Der Nachbarssohn Jasper war es, der mich fand. Zuerst spürte ich nur eine warme Hand auf eiskalter Haut, meiner Haut, wie ich langsam erkannte. Ich versuchte, die Augen zu öffnen. Wo war ich? Wer war das? Warum tat alles weh? Kaltes Wasser gurgelte glitzernd um meine steifen Beine, und mein Rock und Mantel waren völlig durchnässt. Der Geruch von Moos und Erde betäubte mich. Eine junge, sanfte Stimme drang zu mir. Sie kam mir vage bekannt vor, aber ich verstand ihre Fragen nicht. Ich lag wie eine kaputte, weggeworfene Puppe im Dreck. Dann zog Jasper mich mit erstaunlicher Kraft hoch.
Ich sah die Böschung vor mir und das Puzzle aus Geräuschen und Gefühlen machte einen Sinn.
Ich lag halb im Bachlauf, dem ich nachts gefolgt war. Meine Ohren mussten voller Dreck sein, oder mein Gehirn einen guten Schlag erhalten haben, denn ich verstand immer noch nicht, was Jasper sagte. Er zeigte nach oben und die Bilder wurden klarer. Meine Suche nach Leo, die Dunkelheit, Feuchtigkeit, ein falscher Tritt, und ich war wohl die Böschung hinabgestürzt.
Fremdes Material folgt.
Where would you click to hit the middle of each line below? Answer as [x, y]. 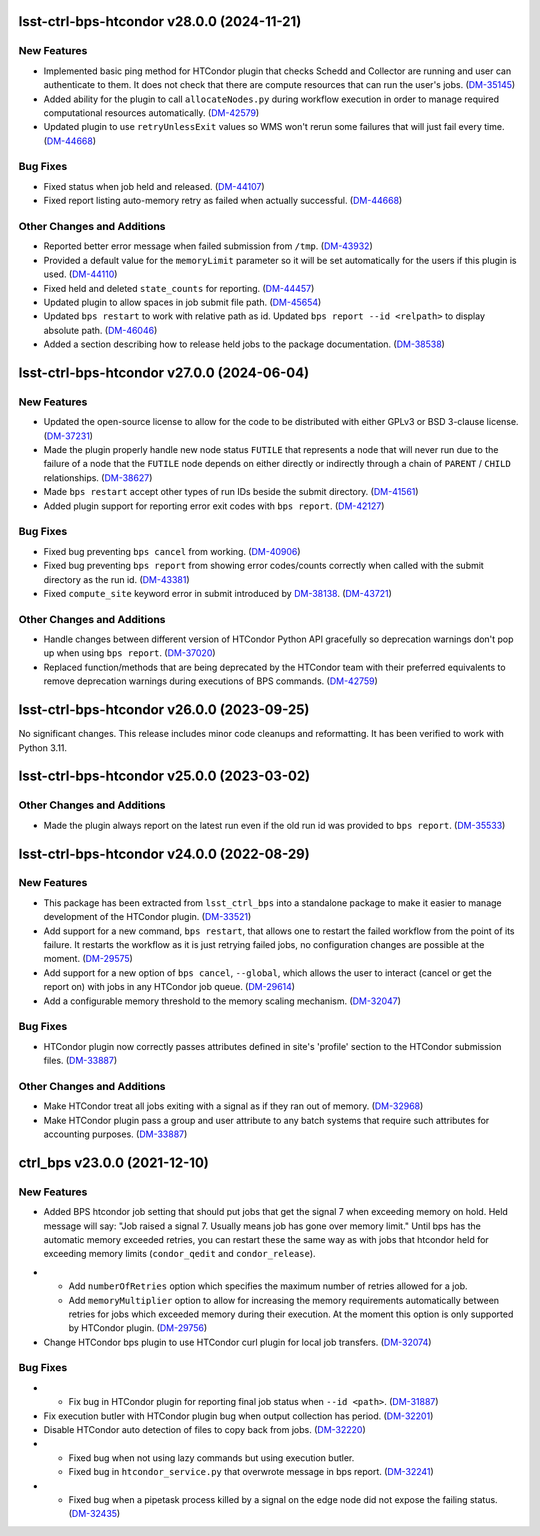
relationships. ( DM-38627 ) [98, 477]
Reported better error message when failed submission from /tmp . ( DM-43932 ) [208, 246]
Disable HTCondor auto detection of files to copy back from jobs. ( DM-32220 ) [205, 1430]
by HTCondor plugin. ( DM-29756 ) [138, 1328]
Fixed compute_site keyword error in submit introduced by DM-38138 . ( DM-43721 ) [217, 593]
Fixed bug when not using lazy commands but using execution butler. [211, 1457]
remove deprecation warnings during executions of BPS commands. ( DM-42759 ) [211, 681]
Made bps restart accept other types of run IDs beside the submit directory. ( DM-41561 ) [231, 492]
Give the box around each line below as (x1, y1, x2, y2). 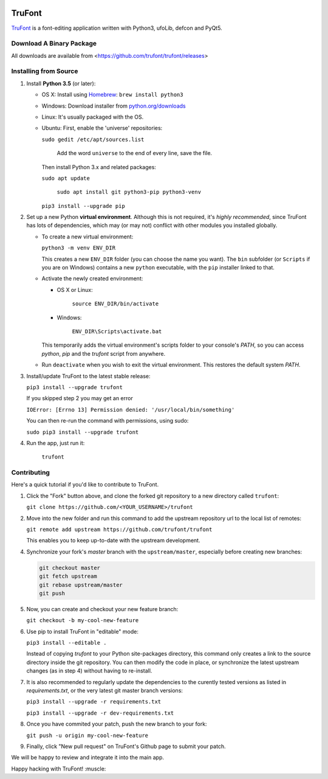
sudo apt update (41, 175, 91, 182)
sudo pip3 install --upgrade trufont (26, 429, 139, 435)
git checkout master (39, 564, 100, 571)
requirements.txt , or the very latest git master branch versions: (26, 687, 183, 694)
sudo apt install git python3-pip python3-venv (56, 189, 202, 196)
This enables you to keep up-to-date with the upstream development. (26, 537, 200, 544)
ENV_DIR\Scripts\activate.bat (72, 328, 162, 334)
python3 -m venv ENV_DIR (41, 244, 115, 252)
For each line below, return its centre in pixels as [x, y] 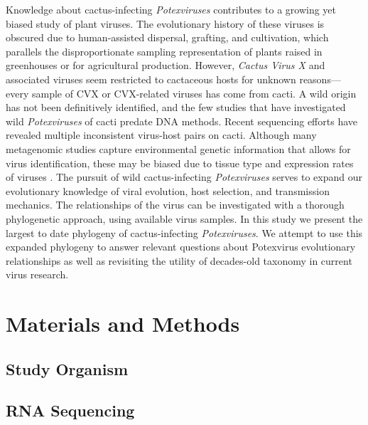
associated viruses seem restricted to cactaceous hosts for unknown [151, 79]
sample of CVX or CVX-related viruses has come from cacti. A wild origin [194, 93]
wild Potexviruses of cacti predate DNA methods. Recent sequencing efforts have [182, 121]
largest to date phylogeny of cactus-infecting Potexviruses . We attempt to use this [184, 232]
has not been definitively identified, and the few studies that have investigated [176, 107]
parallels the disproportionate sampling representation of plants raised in [164, 51]
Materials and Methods [123, 324]
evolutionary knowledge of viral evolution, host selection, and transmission [168, 190]
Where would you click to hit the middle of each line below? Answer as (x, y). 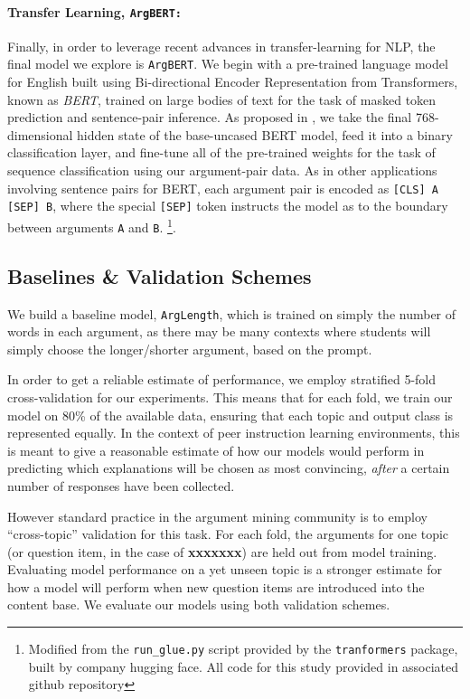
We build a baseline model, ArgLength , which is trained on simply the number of (232, 313)
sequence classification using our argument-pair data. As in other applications (222, 170)
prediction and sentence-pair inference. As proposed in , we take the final (210, 117)
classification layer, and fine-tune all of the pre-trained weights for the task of (221, 152)
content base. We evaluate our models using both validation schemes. (199, 605)
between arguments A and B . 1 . (92, 225)
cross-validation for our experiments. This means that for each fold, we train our (230, 397)
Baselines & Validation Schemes (160, 275)
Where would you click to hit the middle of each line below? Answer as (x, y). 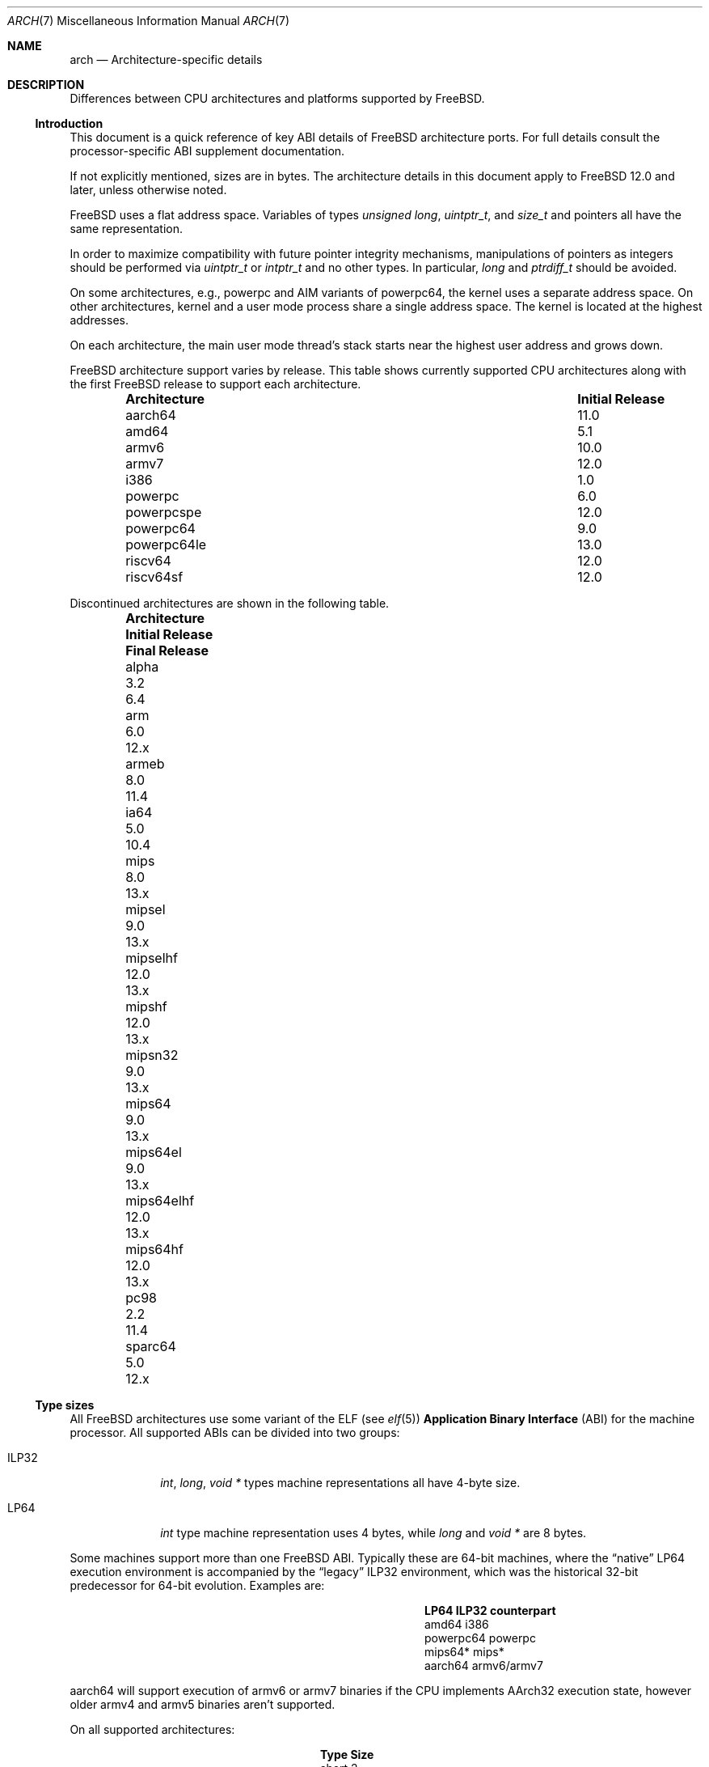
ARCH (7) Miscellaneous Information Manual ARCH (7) (149, 21)
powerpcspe (164, 512)
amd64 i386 (457, 1624)
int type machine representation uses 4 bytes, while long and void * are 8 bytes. (373, 1533)
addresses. (99, 320)
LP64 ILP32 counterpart (490, 1610)
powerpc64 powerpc (480, 1638)
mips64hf (154, 1249)
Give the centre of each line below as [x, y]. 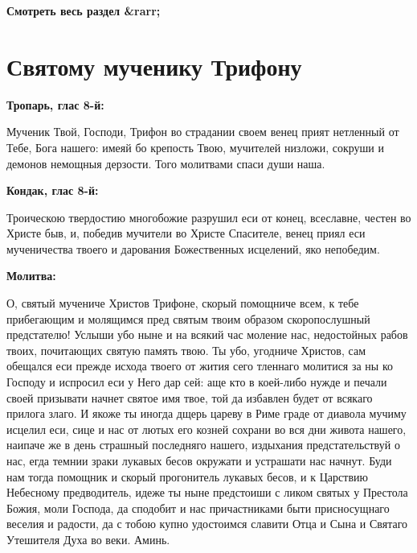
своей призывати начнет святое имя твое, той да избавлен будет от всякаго [190, 397]
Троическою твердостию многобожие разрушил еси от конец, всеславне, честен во [209, 217]
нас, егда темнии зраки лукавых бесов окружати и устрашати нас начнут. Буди [199, 460]
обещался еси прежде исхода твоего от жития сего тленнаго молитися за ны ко [200, 366]
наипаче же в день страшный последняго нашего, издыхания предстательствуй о [203, 445]
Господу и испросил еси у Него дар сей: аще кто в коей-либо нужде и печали [197, 382]
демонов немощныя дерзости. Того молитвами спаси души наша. [166, 163]
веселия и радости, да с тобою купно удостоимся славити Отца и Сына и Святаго [207, 524]
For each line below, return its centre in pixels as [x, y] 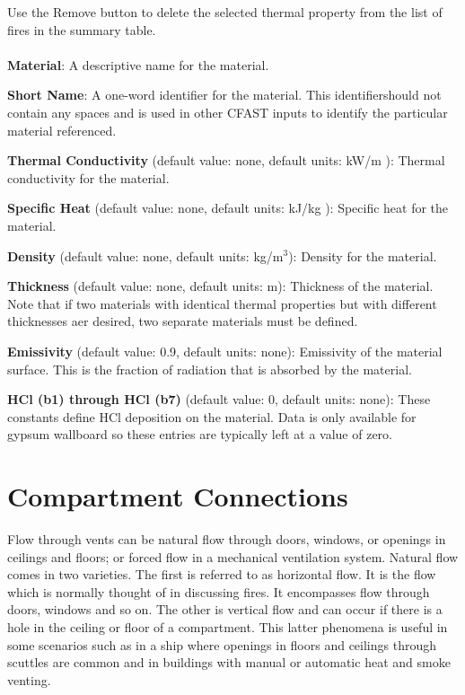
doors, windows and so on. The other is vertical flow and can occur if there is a [225, 609]
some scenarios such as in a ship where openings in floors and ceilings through [222, 644]
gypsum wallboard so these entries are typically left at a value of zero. [200, 434]
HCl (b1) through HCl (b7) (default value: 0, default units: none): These [219, 399]
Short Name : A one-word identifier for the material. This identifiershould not [224, 95]
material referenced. [62, 130]
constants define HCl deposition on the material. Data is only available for [212, 416]
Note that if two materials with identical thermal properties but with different [222, 303]
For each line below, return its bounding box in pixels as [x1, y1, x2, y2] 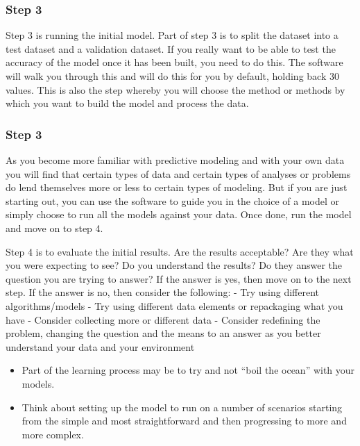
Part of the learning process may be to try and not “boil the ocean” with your [22, 363, 355, 377]
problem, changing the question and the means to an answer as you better [6, 326, 321, 340]
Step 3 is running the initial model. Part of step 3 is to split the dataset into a [6, 28, 338, 42]
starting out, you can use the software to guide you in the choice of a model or [6, 193, 339, 208]
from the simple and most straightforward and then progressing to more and [22, 413, 347, 428]
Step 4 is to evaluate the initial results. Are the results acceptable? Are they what [6, 244, 354, 258]
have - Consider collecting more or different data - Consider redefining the [6, 312, 320, 327]
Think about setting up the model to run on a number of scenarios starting [22, 399, 343, 414]
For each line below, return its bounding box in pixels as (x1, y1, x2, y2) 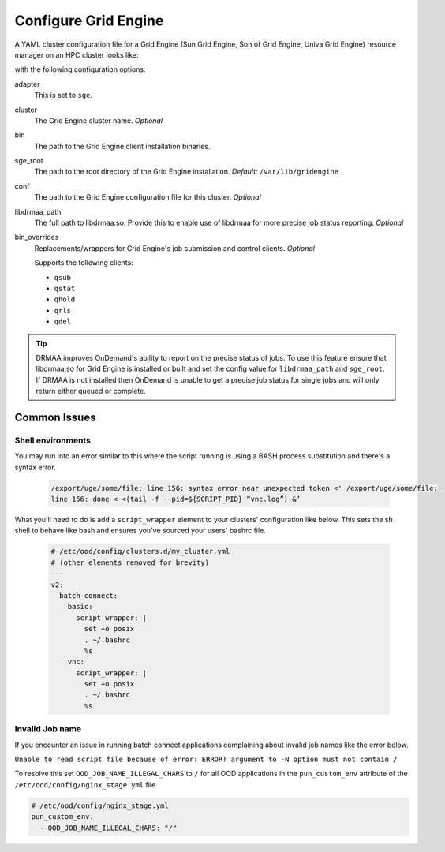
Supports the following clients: (34, 258, 133, 267)
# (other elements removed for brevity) (50, 558, 209, 567)
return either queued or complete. (36, 387, 146, 396)
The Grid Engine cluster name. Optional (34, 115, 163, 125)
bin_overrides (14, 233, 59, 242)
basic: (67, 602, 93, 611)
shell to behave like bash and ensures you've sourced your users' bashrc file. (14, 525, 266, 536)
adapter (14, 79, 40, 88)
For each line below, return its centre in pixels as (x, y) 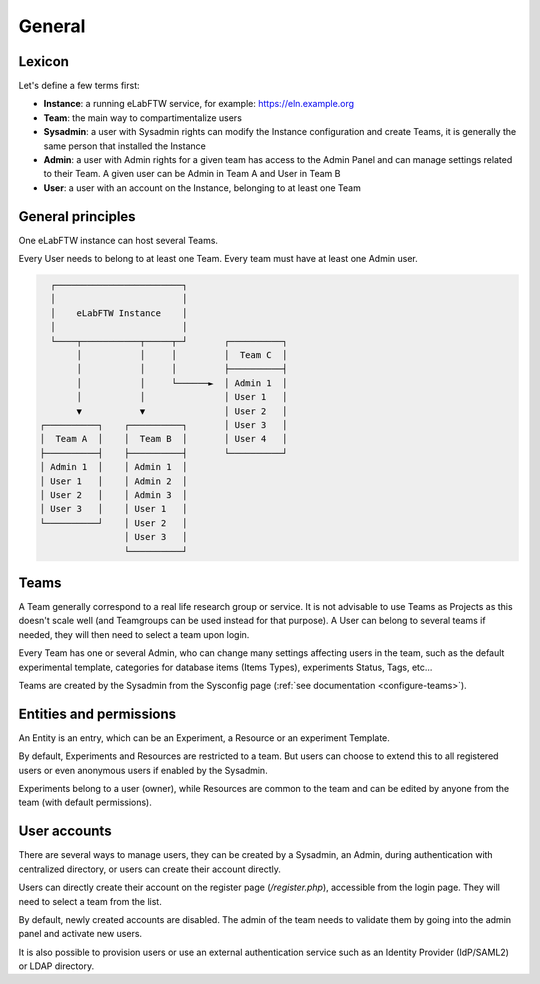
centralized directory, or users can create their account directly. (150, 869)
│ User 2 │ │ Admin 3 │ (113, 494)
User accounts (65, 831)
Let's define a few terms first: (79, 86)
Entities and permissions (97, 713)
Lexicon (44, 61)
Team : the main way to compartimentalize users (142, 117)
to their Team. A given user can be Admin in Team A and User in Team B (192, 174)
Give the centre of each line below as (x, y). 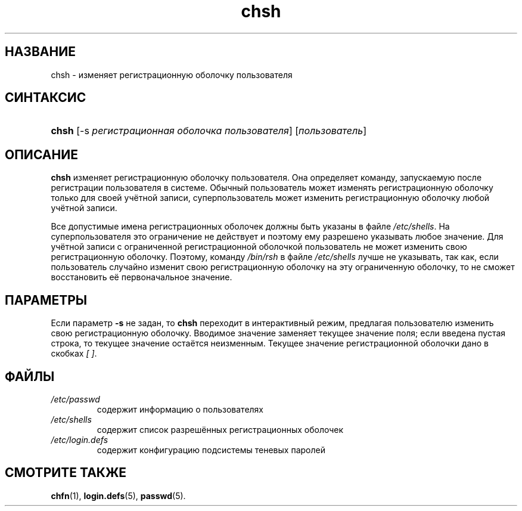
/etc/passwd (75, 399)
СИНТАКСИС (46, 98)
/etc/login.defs (80, 439)
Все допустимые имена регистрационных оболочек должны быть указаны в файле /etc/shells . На (250, 227)
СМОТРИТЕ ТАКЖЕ (66, 473)
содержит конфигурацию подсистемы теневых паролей (211, 450)
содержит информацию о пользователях (180, 409)
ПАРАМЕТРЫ (46, 300)
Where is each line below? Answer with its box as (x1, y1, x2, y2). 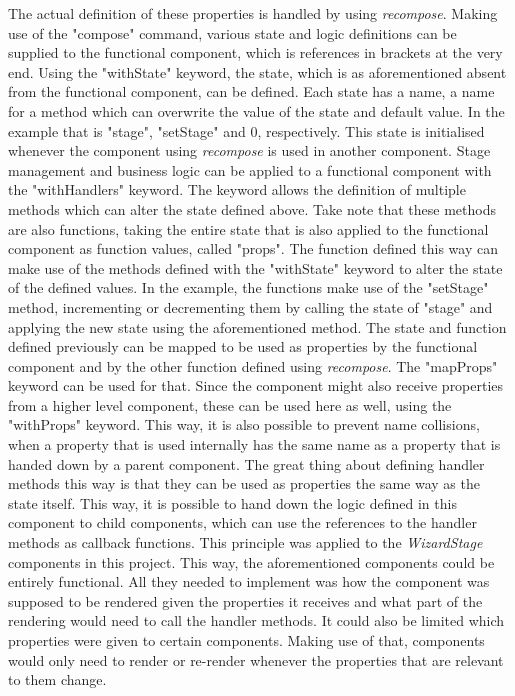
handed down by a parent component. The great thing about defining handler (8, 453, 485, 474)
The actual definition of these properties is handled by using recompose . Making (8, 3, 498, 23)
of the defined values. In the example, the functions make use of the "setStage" (8, 277, 489, 298)
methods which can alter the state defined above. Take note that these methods (8, 198, 496, 219)
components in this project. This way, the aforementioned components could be (8, 551, 495, 572)
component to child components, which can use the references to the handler (8, 512, 477, 533)
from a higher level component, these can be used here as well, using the (8, 394, 452, 415)
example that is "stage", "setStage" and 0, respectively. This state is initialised (8, 120, 485, 141)
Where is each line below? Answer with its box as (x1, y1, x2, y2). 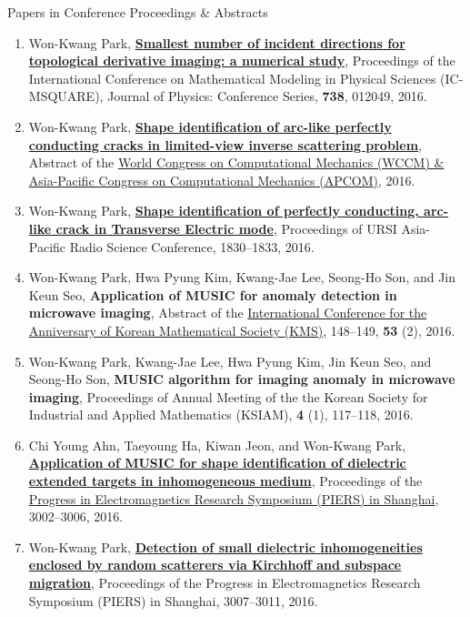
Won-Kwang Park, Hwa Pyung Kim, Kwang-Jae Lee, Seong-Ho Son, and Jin (28, 268, 456, 287)
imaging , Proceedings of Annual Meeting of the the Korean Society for (28, 387, 428, 406)
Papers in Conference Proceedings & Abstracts (7, 3, 268, 21)
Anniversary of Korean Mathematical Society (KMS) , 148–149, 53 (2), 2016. (28, 320, 455, 339)
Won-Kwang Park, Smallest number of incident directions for (28, 33, 405, 52)
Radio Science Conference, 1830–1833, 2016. (69, 237, 315, 256)
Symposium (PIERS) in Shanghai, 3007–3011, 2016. (28, 591, 318, 610)
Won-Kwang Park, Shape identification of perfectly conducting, (28, 201, 419, 220)
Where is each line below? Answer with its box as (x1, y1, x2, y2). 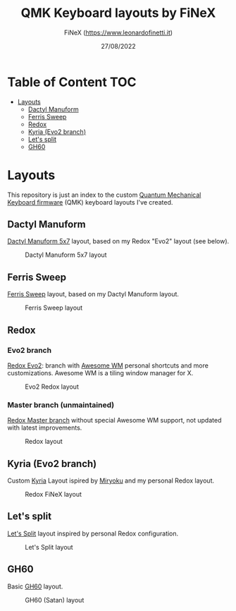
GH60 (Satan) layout (25, 595, 85, 604)
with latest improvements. (7, 423, 82, 432)
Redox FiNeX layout (25, 490, 82, 499)
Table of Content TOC (7, 74, 137, 90)
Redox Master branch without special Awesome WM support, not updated (7, 416, 222, 425)
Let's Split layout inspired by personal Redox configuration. (7, 529, 179, 538)
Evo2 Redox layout (25, 382, 79, 391)
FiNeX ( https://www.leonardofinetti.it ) (63, 28, 173, 37)
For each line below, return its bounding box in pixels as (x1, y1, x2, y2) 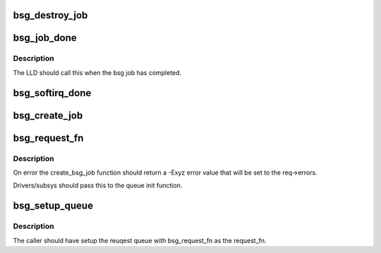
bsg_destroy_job (13, 9, 88, 21)
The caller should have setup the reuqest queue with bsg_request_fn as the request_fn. (13, 236, 267, 245)
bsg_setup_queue (13, 200, 93, 212)
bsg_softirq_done (13, 87, 92, 99)
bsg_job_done (13, 32, 77, 44)
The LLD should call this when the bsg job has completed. (13, 68, 182, 77)
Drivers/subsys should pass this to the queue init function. (13, 181, 183, 190)
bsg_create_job (13, 110, 83, 122)
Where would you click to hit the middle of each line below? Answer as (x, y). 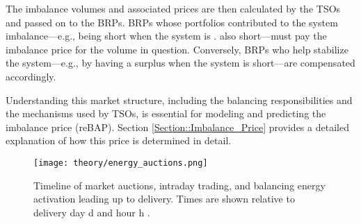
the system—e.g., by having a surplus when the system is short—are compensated (180, 63)
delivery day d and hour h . (92, 212)
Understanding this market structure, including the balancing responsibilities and (179, 100)
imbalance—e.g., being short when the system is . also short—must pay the (166, 36)
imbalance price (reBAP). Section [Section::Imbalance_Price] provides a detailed (177, 127)
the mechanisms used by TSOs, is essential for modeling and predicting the (166, 113)
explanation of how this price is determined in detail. (119, 140)
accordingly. (31, 76)
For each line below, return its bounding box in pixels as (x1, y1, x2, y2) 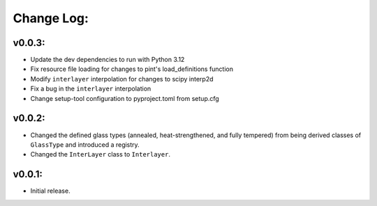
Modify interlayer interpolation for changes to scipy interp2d (30, 74, 214, 83)
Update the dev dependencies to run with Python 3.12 (30, 56, 185, 64)
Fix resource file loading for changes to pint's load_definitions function (30, 65, 234, 73)
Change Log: (13, 10, 89, 26)
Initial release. (30, 187, 71, 195)
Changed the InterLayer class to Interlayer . (30, 150, 171, 159)
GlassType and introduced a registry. (30, 140, 140, 149)
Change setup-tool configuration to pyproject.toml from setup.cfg (30, 94, 219, 102)
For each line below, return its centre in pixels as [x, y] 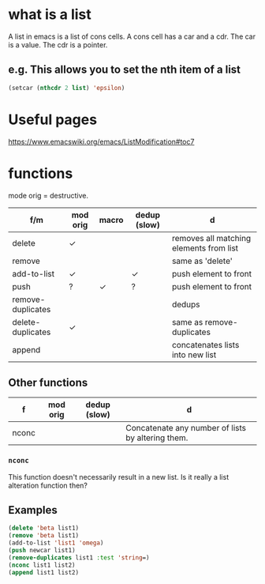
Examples [33, 510]
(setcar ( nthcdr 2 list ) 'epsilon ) [67, 88]
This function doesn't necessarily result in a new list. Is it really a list [119, 477]
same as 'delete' [202, 261]
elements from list [205, 248]
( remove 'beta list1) [44, 536]
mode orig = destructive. [49, 195]
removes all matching [212, 238]
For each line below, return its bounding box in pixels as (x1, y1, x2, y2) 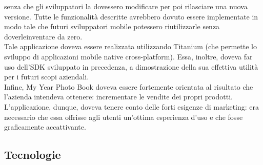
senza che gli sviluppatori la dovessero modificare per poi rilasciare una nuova (4, 1, 248, 11)
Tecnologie (4, 147, 61, 162)
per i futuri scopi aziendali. (4, 71, 89, 82)
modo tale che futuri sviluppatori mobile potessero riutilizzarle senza (4, 21, 220, 32)
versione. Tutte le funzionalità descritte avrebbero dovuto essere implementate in (4, 11, 258, 22)
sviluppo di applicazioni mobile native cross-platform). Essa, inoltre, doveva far (4, 51, 253, 61)
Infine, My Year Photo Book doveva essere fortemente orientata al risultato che (4, 81, 253, 92)
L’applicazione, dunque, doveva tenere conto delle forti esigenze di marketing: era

„Du hast dir den Kopf gestoßen“, stellte Japser gerade fest. Ich schüttelte selbigen und der stechende Schmerz bestätigte ihn. Kalte Angst ergriff mich bei dem Gedanken, dass ich den ganzen Sonntag hier in eisigem Wasser hätte liegen können. Er lächelte. „Pst. Du hast sicher Kopfweh. Mein Vater ist nicht weit. Ich hole ihn und er trägt dich zurück. Du bist nicht weit gekommen, wo immer du um diese Zeit hin wolltest.“ Bevor ich mich entschuldigen konnte, stand er auf. „Warte hier“, als wenn ich irgendetwas anderes hätte tun können. Dann schleppte sich Jasper rutschend und fluchend den matschigen Hang hinauf, bevor er aus meinem getrübten Blickfeld verschwand. Ich sah hinter mich und eine meiner verlorenen Butterbrottüten winkte ihm flatternd nach.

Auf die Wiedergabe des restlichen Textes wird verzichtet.